Eddie Hearn, szef grupy promotorskiej Matchroom Boxing twierdzi, że Gennadiy Golovkin (42-1-1) byłby gotowy na unifikacyjną walkę o trzy tytuły mistrza świata z Jermallem Charlo (32-0-0), jednakże jest on przekonany, iż zespół Amerykanina nie zdecydowałby się na taki ruch. Hearn “wbija szpilkę” nie tylko Charlo, ale również Davidowi Benavidezowi (26-0-0). Nie tyle samemu zawodnikowi, co konkurencyjnej grupie promotorskiej Premit Boxing Champions, należącej do Al’a Haymona.
– Ci goście, czyli Charlo i Benavidez nie walczą po prostu z nikim. Jak można krytykować Canelo Alvareza, a nie krytykować tych dwóch gości?
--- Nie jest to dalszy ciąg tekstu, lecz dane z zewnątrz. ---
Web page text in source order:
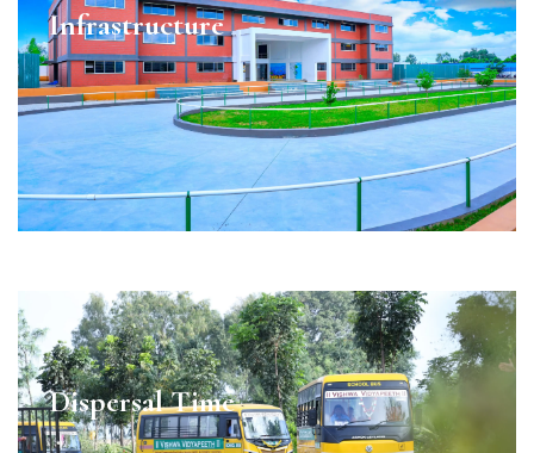
Infrastructure
Dispersal Time
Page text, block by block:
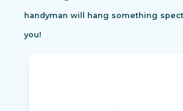
handyman will hang something
you!
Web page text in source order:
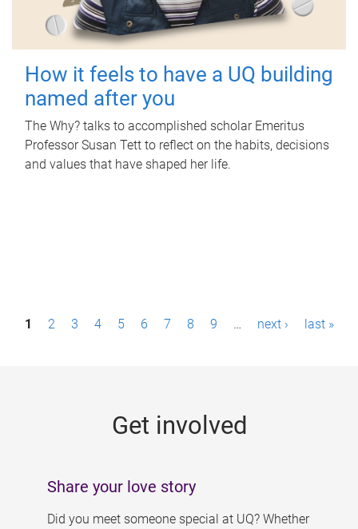
How it feels to have a UQ building
named after you
The Why? talks to accomplished scholar Emeritus
Professor Susan Tett to reflect on the habits, decisions
and values that have shaped her life.
P1 2 3 4 5 6 7 8 9 … next › last »
Get involved
Share your love story
Did you meet someone special at UQ? Whether
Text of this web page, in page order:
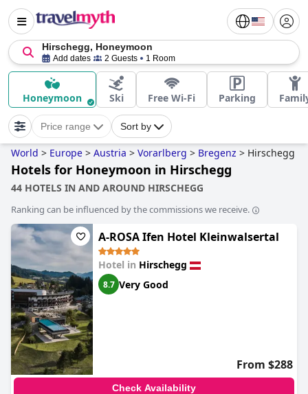
Hirschegg, Honeymoon
Add dates 2 Guests 1 Room
Honeymoon Ski Free Wi-Fi Parking
Price range Sort by
World > Europe > Austria > Vorarlberg > Bregenz > Hirschegg
Hotels for Honeymoon in Hirschegg
44 HOTELS IN AND AROUND HIRSCHEGG
Ranking can be influenced by the commissions we receive.
A-ROSA Ifen Hotel Kleinwalsertal
Hotel in Hirschegg
8.7 Very Good
From $288
Check Availability
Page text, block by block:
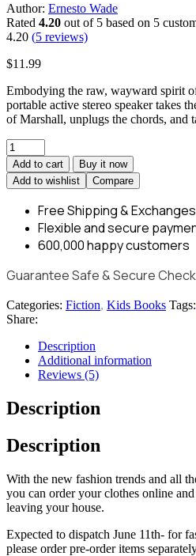
Author: Ernesto Wade
Rated 4.20 out of 5 based on 5
4.20 (5 reviews)
$11.99
Embodying the raw, wayward spirit
portable active stereo speaker takes
of Marshall, unplugs the chords, and
Add to cart
Buy it now
Add to wishlist
Compare
Free Shipping& Exchanges
Flexible andsecure
600,000happy customers
Guarantee Safe & Secure
Categories: Fiction, Kids Books Tags:
Share:
Description
Additional information
Reviews (5)
Description
Description
With the new fashion trends and all
you can order your clothes online
leaving your house.
Expected to dispatch June 11th- for
please order pre-order items

Ich pięściarskie życiorysy to jakieś żarty,a ja nie sądzę, żeby Benavidez był takimi żartami zainteresowany. Co do Charlo – nie wiem, ale nie wydaje mi się, żeby naciskał na duże walki. Myślę, że Benavidez to facet, który chce zostawić po sobie dziedzictwo, więc dawajcie mu dobre walki. Caleb Plant walczy teraz z Dirrellem i to dobra walka, ale chcielibyśmy zobaczyć Planta właśnie z Benavidezem, albo Planta z Charlo. Dlaczego tak nie robią? To nie jest strona, po której stoję – powiedział Eddie Hearn dla fighthub.
Hearn po raz kolejny zwraca uwagę Al’owi Haymonowi, iż zestawienia w jego grupie nie są trafione, mimo, że sam przez parę lat zajmował się interesami Demetriusa Andrade’a (31-0-0), zestawiając go z przeciętnymi pięściarzami w dobrowolnych obronach mistrzowskiego pasa WBO. Andrade nie przedłużył kontraktu z Hearnem i obecnie jest wolnym agentem. BoxingZone dowiedziało się, że Amerykanin jest bliski nawiązania współpracy z Dmitry’em Salitą z Salita Promotions.